**Try it**. Write the listing out once more, identical to the original but without pictures.

═════ Exercise materials ═════

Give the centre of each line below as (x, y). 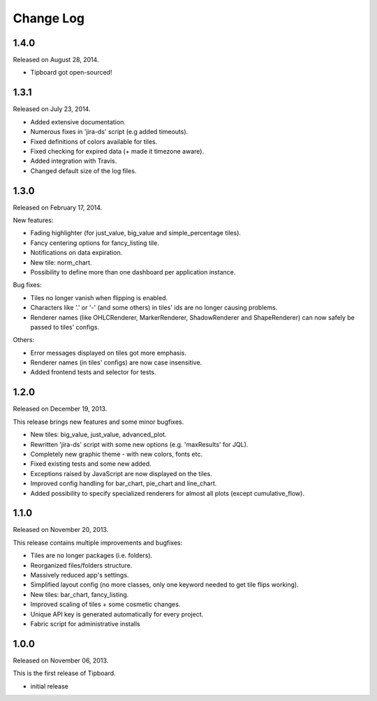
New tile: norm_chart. (61, 263)
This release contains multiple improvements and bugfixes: (98, 543)
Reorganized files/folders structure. (81, 565)
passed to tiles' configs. (65, 327)
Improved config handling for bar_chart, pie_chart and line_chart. (124, 484)
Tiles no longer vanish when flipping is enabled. (99, 297)
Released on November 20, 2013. (61, 530)
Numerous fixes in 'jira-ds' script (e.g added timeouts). (109, 132)
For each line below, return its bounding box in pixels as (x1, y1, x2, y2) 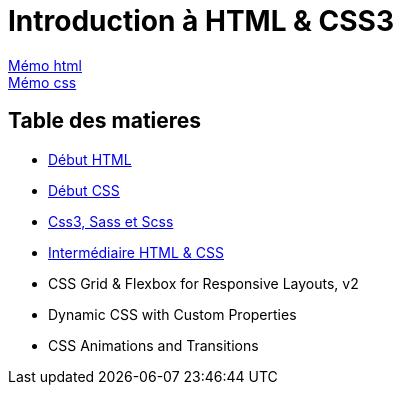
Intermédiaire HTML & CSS (48, 243, 224, 261)
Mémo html (8, 56, 82, 74)
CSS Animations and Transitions (48, 336, 259, 354)
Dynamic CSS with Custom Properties (48, 305, 297, 323)
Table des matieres (8, 108, 202, 134)
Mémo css (8, 73, 77, 91)
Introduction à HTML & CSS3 (8, 4, 395, 38)
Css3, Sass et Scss (48, 212, 174, 230)
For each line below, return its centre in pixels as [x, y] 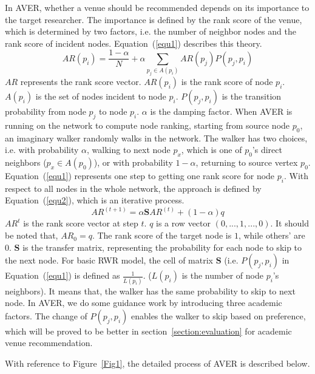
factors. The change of [46, 315]
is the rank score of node [227, 82]
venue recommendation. [49, 343]
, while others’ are [272, 235]
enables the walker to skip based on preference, [218, 315]
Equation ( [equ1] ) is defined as [63, 275]
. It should [290, 223]
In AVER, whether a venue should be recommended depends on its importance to [157, 7]
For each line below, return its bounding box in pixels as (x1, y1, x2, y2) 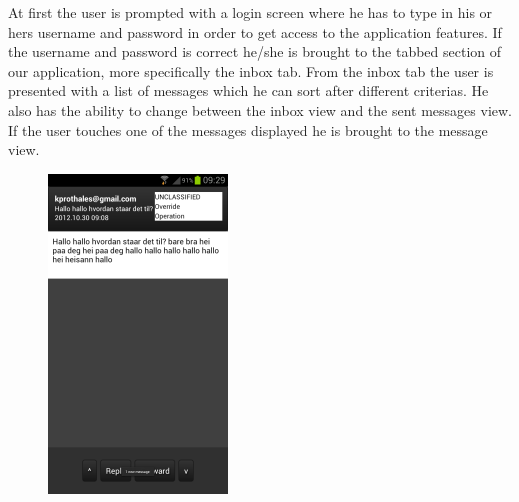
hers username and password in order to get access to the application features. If (8, 21, 502, 42)
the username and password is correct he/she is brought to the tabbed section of (8, 41, 502, 62)
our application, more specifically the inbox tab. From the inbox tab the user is (8, 60, 494, 81)
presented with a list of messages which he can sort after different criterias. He (8, 80, 489, 101)
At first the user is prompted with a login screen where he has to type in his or (8, 2, 493, 22)
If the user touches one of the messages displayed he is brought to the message (8, 119, 488, 140)
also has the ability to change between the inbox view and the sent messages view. (8, 99, 512, 120)
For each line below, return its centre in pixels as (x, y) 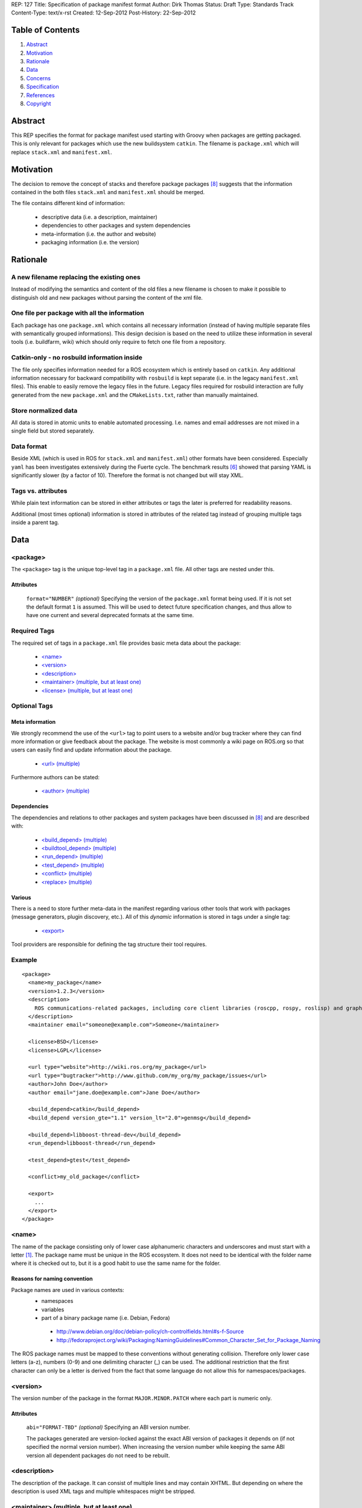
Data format (29, 446)
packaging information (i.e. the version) (91, 242)
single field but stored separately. (53, 431)
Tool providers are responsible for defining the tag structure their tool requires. (109, 945)
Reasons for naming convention (52, 1279)
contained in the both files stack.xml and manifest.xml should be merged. (108, 192)
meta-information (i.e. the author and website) (99, 234)
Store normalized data (44, 410)
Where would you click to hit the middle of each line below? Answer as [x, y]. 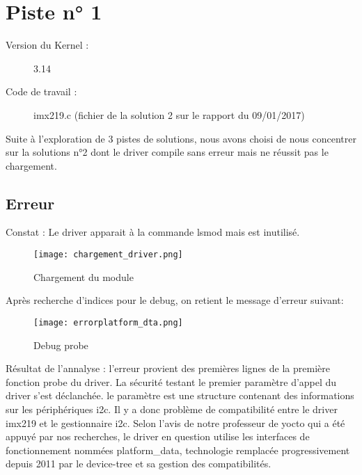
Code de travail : [41, 91]
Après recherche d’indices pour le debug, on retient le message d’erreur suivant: [175, 300]
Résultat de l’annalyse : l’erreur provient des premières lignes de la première [168, 368]
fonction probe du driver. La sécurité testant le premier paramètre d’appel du [171, 381]
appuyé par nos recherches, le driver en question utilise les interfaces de [158, 436]
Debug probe [61, 345]
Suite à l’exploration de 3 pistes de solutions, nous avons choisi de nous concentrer [181, 138]
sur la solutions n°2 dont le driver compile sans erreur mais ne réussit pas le [167, 152]
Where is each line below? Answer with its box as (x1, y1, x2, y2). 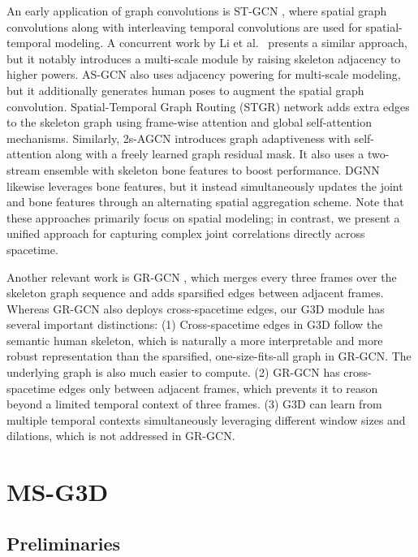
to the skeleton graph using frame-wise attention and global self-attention (6, 114, 372, 131)
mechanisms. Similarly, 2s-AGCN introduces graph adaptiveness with (6, 129, 351, 146)
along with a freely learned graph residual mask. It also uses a (55, 145, 364, 162)
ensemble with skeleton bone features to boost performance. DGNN (43, 161, 380, 178)
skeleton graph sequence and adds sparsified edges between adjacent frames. (6, 284, 384, 301)
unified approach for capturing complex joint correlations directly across (6, 225, 365, 242)
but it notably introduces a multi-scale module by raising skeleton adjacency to (6, 50, 401, 67)
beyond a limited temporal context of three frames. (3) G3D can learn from (6, 395, 382, 412)

═════

**Written response**.
Give the centre of each line below as (x, y). 
New tile: norm_chart. (61, 263)
This release contains multiple improvements and bugfixes: (98, 543)
Reorganized files/folders structure. (81, 565)
passed to tiles' configs. (65, 327)
Improved config handling for bar_chart, pie_chart and line_chart. (124, 484)
Tiles no longer vanish when flipping is enabled. (99, 297)
Released on November 20, 2013. (61, 530)
Numerous fixes in 'jira-ds' script (e.g added timeouts). (109, 132)
For each line below, return its bounding box in pixels as (x1, y1, x2, y2) 
Intermédiaire HTML & CSS (48, 243, 224, 261)
Mémo html (8, 56, 82, 74)
CSS Animations and Transitions (48, 336, 259, 354)
Dynamic CSS with Custom Properties (48, 305, 297, 323)
Table des matieres (8, 108, 202, 134)
Mémo css (8, 73, 77, 91)
Introduction à HTML & CSS3 (8, 4, 395, 38)
Css3, Sass et Scss (48, 212, 174, 230)
For each line below, return its centre in pixels as [x, y] 
factors. The change of [46, 315]
is the rank score of node [227, 82]
venue recommendation. [49, 343]
, while others’ are [272, 235]
enables the walker to skip based on preference, [218, 315]
Equation ( [equ1] ) is defined as [63, 275]
. It should [290, 223]
In AVER, whether a venue should be recommended depends on its importance to [157, 7]
For each line below, return its bounding box in pixels as (x1, y1, x2, y2) 
hers username and password in order to get access to the application features. If (8, 21, 502, 42)
the username and password is correct he/she is brought to the tabbed section of (8, 41, 502, 62)
our application, more specifically the inbox tab. From the inbox tab the user is (8, 60, 494, 81)
presented with a list of messages which he can sort after different criterias. He (8, 80, 489, 101)
At first the user is prompted with a login screen where he has to type in his or (8, 2, 493, 22)
If the user touches one of the messages displayed he is brought to the message (8, 119, 488, 140)
also has the ability to change between the inbox view and the sent messages view. (8, 99, 512, 120)
For each line below, return its centre in pixels as (x, y) 
Data format (29, 446)
packaging information (i.e. the version) (91, 242)
single field but stored separately. (53, 431)
Tool providers are responsible for defining the tag structure their tool requires. (109, 945)
Reasons for naming convention (52, 1279)
contained in the both files stack.xml and manifest.xml should be merged. (108, 192)
meta-information (i.e. the author and website) (99, 234)
Store normalized data (44, 410)
Where would you click to hit the middle of each line below? Answer as [x, y]. 
Code de travail : [41, 91]
Après recherche d’indices pour le debug, on retient le message d’erreur suivant: [175, 300]
Résultat de l’annalyse : l’erreur provient des premières lignes de la première [168, 368]
fonction probe du driver. La sécurité testant le premier paramètre d’appel du [171, 381]
appuyé par nos recherches, le driver en question utilise les interfaces de [158, 436]
Debug probe [61, 345]
Suite à l’exploration de 3 pistes de solutions, nous avons choisi de nous concentrer [181, 138]
sur la solutions n°2 dont le driver compile sans erreur mais ne réussit pas le [167, 152]
Where is each line below? Answer with its box as (x1, y1, x2, y2). 
to the skeleton graph using frame-wise attention and global self-attention (6, 114, 372, 131)
mechanisms. Similarly, 2s-AGCN introduces graph adaptiveness with (6, 129, 351, 146)
along with a freely learned graph residual mask. It also uses a (55, 145, 364, 162)
ensemble with skeleton bone features to boost performance. DGNN (43, 161, 380, 178)
skeleton graph sequence and adds sparsified edges between adjacent frames. (6, 284, 384, 301)
unified approach for capturing complex joint correlations directly across (6, 225, 365, 242)
but it notably introduces a multi-scale module by raising skeleton adjacency to (6, 50, 401, 67)
beyond a limited temporal context of three frames. (3) G3D can learn from (6, 395, 382, 412)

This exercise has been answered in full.